Rijk Zwaan Zaadteelt en Zaadhandel B.V. is a Dutch vegetable breeding and seed production company headquartered in De Lier in the province of South Holland. With a market share of 9%, Rijk Zwaan is the number four vegetable breeding company worldwide. The family-owned company breeds over 25 different types of vegetables, including lettuce, tomato, cucumber, bell pepper and cabbage.

History

Foundation and growth
The founder of the company, Mr Rijk Zwaan, came from a family of seed growers and seed traders living in the Dutch town of Enkhuizen, which evolved into a centre for the seed production industry in the late nineteenth century. In 1924 Zwaan opened a shop selling seeds on the street called Zwaanshals in Rotterdam. In order to select plants himself and hence gain more control over the seed quality, he arranged for his own seed production and breeding facilities to be built in Bergschenhoek in 1932. In the period following the Second World War, there was explosive growth in the horticulture sector. Westland, Zwaan's key sales area in the west of the Netherlands, became an important region for the production of vegetables in greenhouses. The company grew rapidly in the second half of the 20th century and the headquarters were moved to De Lier in Westland in 1970. In 1964 the first foreign subsidiary was set up, in Germany. From 1980 onwards the international market became increasingly important for the company and the number of facilities outside the Netherlands grew.

Management buyout
In 1986 the Zwaan family decided to sell their shares in the company to BP Nutrition because of a lack of successor within the family. BP Nutrition invested in Rijk Zwaan for the first two years, but the multinational then changed its strategy and put the organisation up for sale in 1989. The board of directors, employees and even customers vigorously opposed sale of the business to parties that wanted to dismantle or merge the breeding company. They wanted the company to remain intact and independent. With financial support from employees and the Cebeco-Handelsraad agricultural and horticultural cooperative, the board of directors succeeded in buying the company from BP Nutrition.

Since the 1990s, the company's progress has been characterised by internationalisation and new technology. In 1989 the organisation became a shareholder in biotechnology company KeyGene. In 2004 the breeding company set up a second research facility in Fijnaart. Since 1989, Zwaan has opened an average of one new facility a year outside of the Netherlands.

Products

The Rijk Zwaan product portfolio mainly comprises fruit vegetables, leafy crops, root crops and cabbage types. Varieties of said crops are selected based on traits including flavour and texture, consistency, production value and health and nutritional values.

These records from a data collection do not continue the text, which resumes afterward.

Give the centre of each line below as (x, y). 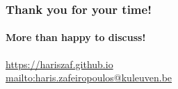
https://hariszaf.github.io (59, 64)
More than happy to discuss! (76, 37)
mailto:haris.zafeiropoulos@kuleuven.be (89, 78)
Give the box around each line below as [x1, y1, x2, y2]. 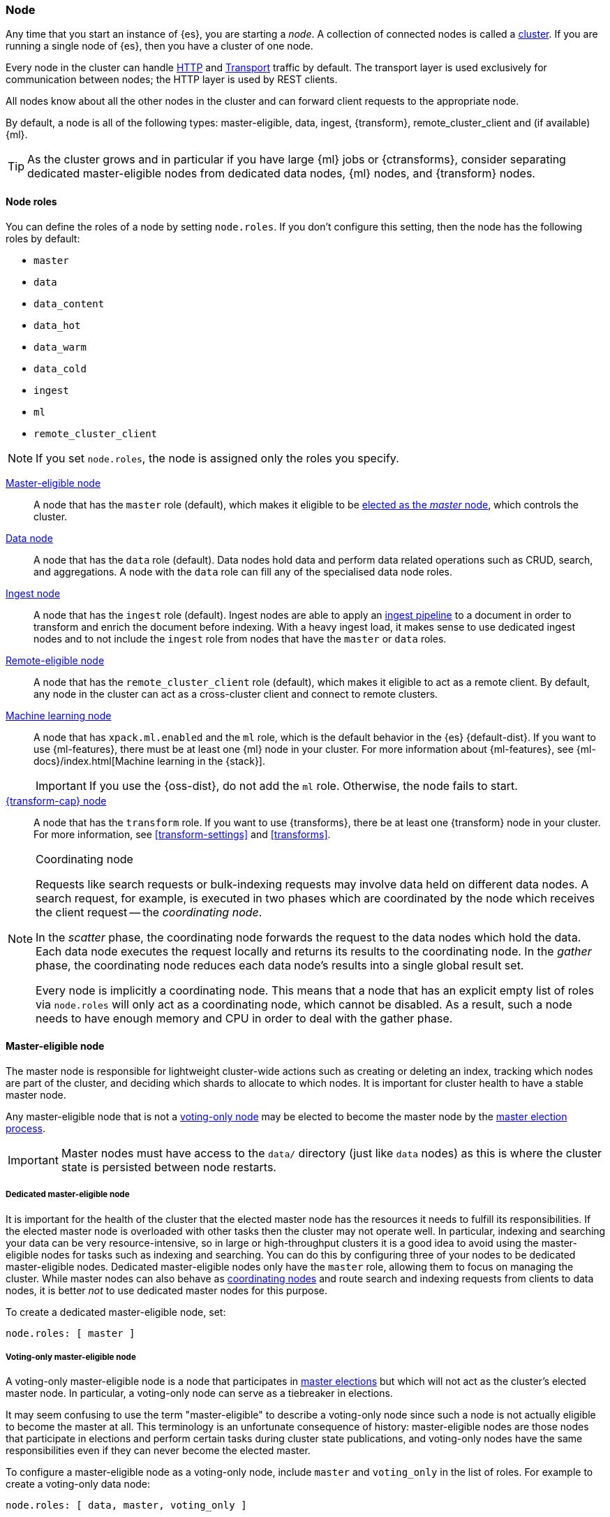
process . [6, 1122, 45, 1134]
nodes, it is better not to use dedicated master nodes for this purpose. [6, 1284, 327, 1296]
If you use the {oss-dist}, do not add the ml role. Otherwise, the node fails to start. [89, 778, 518, 793]
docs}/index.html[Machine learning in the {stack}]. [34, 754, 266, 767]
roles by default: [6, 232, 80, 244]
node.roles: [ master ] [6, 1327, 135, 1339]
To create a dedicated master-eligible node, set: [6, 1305, 226, 1318]
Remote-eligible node [6, 654, 105, 666]
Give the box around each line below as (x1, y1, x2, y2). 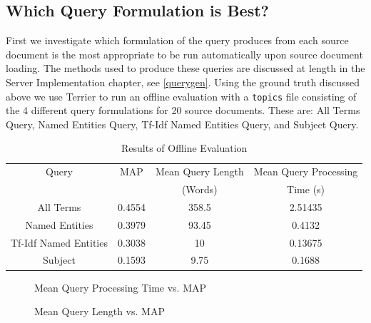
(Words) (181, 182, 218, 197)
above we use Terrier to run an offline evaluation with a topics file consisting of (6, 88, 357, 103)
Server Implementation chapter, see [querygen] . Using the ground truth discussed (6, 74, 360, 89)
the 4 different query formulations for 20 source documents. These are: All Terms (6, 103, 360, 118)
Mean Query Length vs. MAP (34, 304, 165, 319)
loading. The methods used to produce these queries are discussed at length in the (6, 61, 365, 76)
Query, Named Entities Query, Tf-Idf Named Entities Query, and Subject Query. (6, 116, 359, 131)
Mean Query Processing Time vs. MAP (34, 280, 207, 294)
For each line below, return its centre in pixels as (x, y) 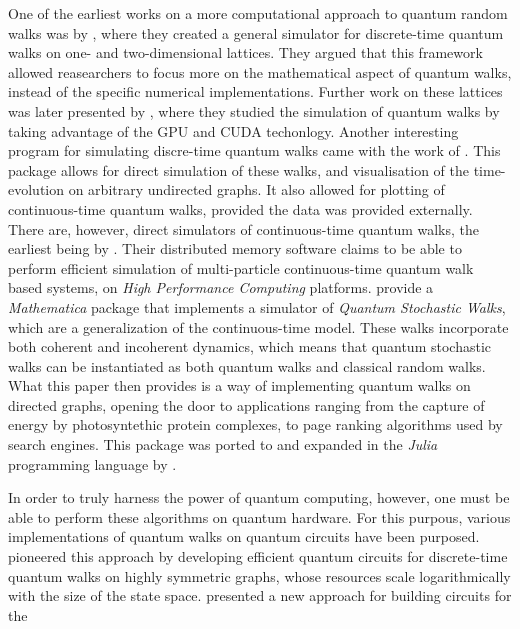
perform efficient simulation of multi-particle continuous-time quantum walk (241, 267)
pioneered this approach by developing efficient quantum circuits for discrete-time (258, 556)
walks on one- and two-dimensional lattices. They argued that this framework (245, 52)
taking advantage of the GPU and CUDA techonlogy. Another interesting (233, 130)
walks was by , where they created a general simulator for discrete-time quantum (256, 32)
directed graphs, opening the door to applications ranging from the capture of (246, 404)
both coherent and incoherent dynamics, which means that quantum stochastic (249, 346)
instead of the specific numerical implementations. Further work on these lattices (255, 91)
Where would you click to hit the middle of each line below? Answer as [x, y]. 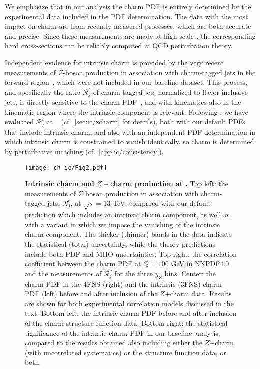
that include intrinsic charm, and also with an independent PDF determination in [130, 131]
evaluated [19, 121]
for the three [134, 273]
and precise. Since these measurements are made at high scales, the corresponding [130, 35]
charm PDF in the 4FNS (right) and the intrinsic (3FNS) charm [123, 284]
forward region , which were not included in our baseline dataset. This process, [126, 82]
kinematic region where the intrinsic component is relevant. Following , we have [126, 111]
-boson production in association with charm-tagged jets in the [159, 72]
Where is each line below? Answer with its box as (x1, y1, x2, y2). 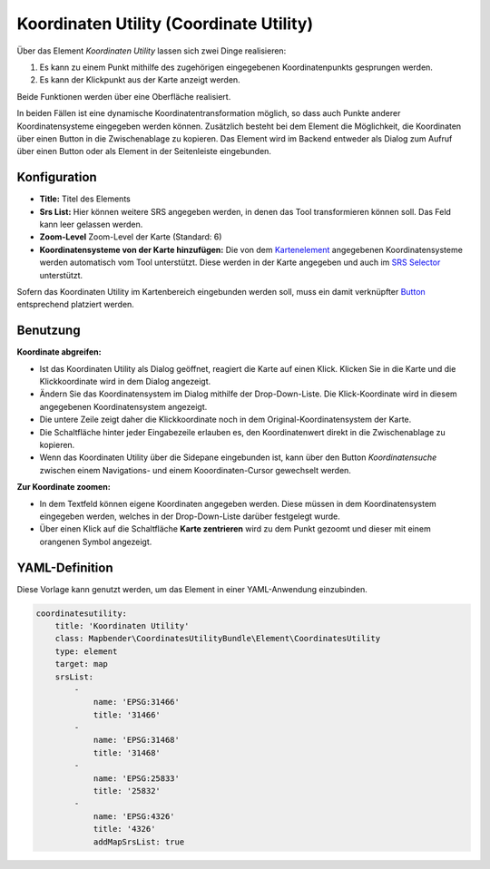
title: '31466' (93, 709, 161, 720)
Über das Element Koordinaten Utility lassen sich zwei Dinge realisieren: (16, 45, 287, 56)
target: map (54, 659, 109, 669)
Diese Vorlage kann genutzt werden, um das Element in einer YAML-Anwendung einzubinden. (16, 583, 367, 594)
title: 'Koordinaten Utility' (54, 620, 190, 630)
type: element (54, 646, 118, 657)
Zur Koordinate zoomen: (16, 482, 111, 493)
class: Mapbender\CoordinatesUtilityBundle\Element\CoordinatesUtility (54, 633, 381, 644)
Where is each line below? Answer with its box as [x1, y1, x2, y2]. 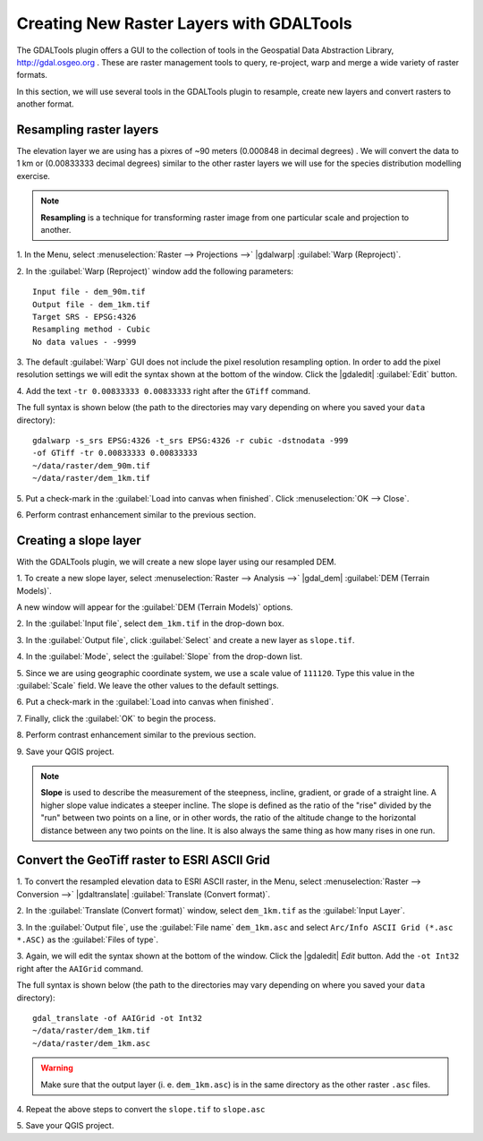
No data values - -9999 [32, 337, 137, 347]
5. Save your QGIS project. [16, 1120, 114, 1131]
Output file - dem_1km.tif [32, 299, 151, 309]
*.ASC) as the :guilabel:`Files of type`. [16, 934, 158, 945]
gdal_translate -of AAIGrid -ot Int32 [32, 1013, 203, 1023]
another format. [16, 99, 75, 109]
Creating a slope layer [16, 533, 142, 548]
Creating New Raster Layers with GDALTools [16, 13, 352, 33]
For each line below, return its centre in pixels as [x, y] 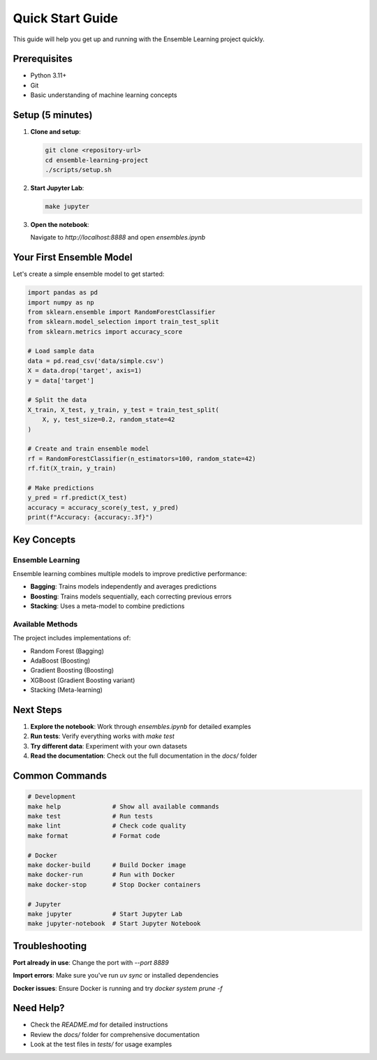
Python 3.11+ [49, 75]
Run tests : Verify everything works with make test [102, 736]
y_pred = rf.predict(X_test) [77, 498]
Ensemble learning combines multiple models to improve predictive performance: [130, 573]
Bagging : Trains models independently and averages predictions [124, 587]
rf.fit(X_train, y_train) [72, 469]
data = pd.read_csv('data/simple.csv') [96, 361]
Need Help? [39, 1008]
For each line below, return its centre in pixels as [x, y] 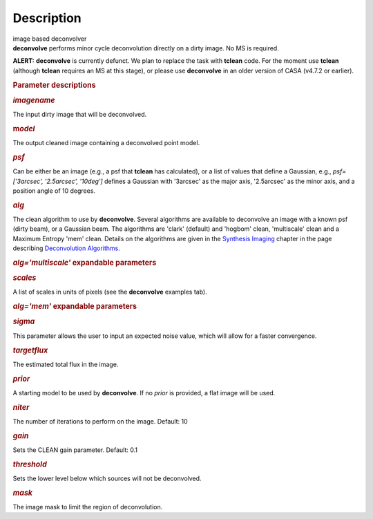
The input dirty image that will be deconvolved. [80, 115]
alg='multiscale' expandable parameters [85, 263]
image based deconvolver [50, 39]
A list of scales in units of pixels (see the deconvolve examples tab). [110, 292]
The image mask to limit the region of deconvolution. [88, 507]
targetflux [30, 350]
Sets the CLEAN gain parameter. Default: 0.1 [75, 450]
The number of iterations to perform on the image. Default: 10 [100, 421]
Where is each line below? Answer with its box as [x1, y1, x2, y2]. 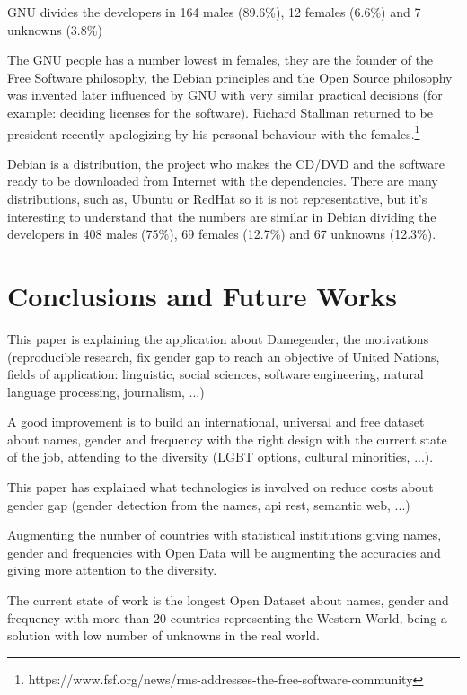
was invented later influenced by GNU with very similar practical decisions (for [7, 85, 443, 104]
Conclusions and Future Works [7, 277, 397, 313]
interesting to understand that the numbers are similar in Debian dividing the [7, 207, 436, 225]
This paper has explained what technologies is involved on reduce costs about [7, 478, 434, 497]
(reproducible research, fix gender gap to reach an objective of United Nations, [7, 347, 440, 365]
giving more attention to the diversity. [7, 560, 217, 579]
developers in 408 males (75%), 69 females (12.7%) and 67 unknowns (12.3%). [7, 224, 436, 243]
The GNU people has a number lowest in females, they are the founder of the [7, 50, 434, 69]
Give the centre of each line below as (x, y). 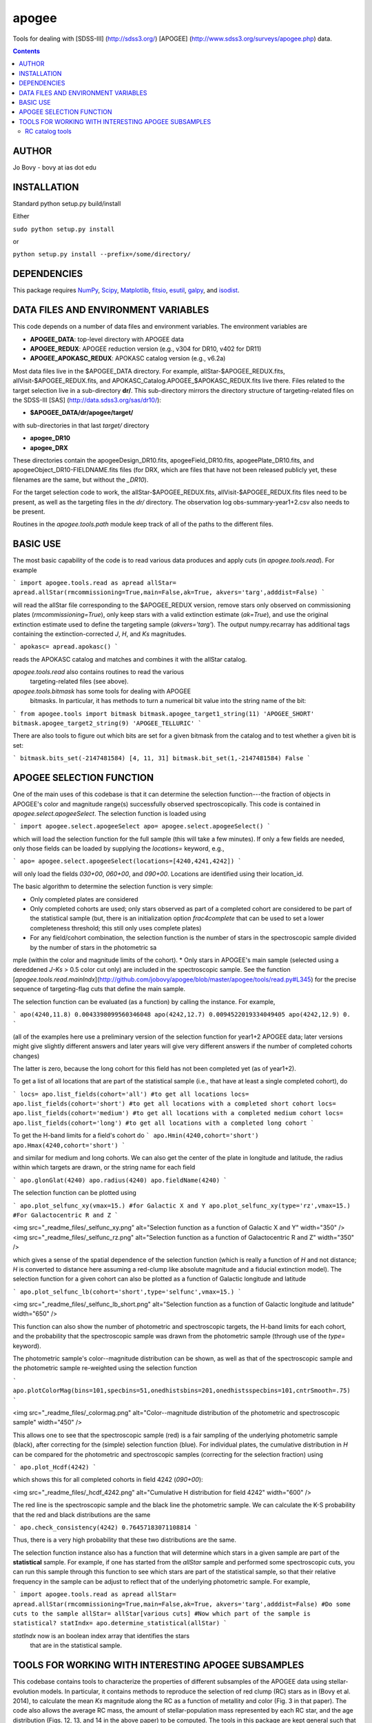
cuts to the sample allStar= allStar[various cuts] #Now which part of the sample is (162, 1614)
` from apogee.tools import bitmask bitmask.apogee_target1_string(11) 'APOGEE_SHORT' (164, 714)
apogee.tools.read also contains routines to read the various (99, 672)
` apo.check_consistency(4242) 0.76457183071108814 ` (105, 1527)
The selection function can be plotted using (75, 1193)
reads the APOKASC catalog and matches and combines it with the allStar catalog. (130, 659)
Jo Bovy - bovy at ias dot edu (54, 167)
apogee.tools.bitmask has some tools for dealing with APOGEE (102, 691)

The company breeds vegetables and sells the seeds produced from them.

Developing new varieties
The breeding of vegetable varieties is focused on crossing plants with usable traits and selecting the best offspring. To do this, the breeders make use of the diversity that nature has to offer in combination with market knowledge and modern technology. Much of the research in vegetable breeding is aimed at selecting offspring more precisely and working more efficiently. This facilitates the faster development of varieties with the traits demanded by the vegetable chain (growers, processors, traders and consumers) such as resistances. The growing conditions and sales markets for vegetables differ widely around the world, which makes it necessary to develop varieties that are specifically suitable for particular local production conditions and market situations. Rijk Zwaan does not develop varieties that are governed by regulations for genetically modified organisms (GMOs).

Seed production and logistics
Vegetable seeds are a natural product. They must be produced under ideal conditions and quality control is essential. The seeds that Rijk Zwaan produces around the world are shipped to the Netherlands for cleaning and checks of their purity, variety authenticity, seedborne diseases and germination vigour. Some seeds are also subjected to extra treatment, such as encapsulation - to make them easier to sow - or a coating against germination diseases.

Support and sales
The company sells seeds and shares its knowledge with customers. To assess whether crops are suitable for local conditions, the varieties are trialled in practice by growers around the world. By sharing knowledge about production techniques and product sales, Rijk Zwaan helps growers to improve their yields. This is especially the case for small, local growers in countries where vegetable production is still in its infancy. When advising growers, Rijk Zwaan collaborates with governments, NGOs and other (local) partners. The company also exchanges information with other partners in the vegetable chain, such as retailers, food manufacturing companies, vegetable processing companies and restaurants.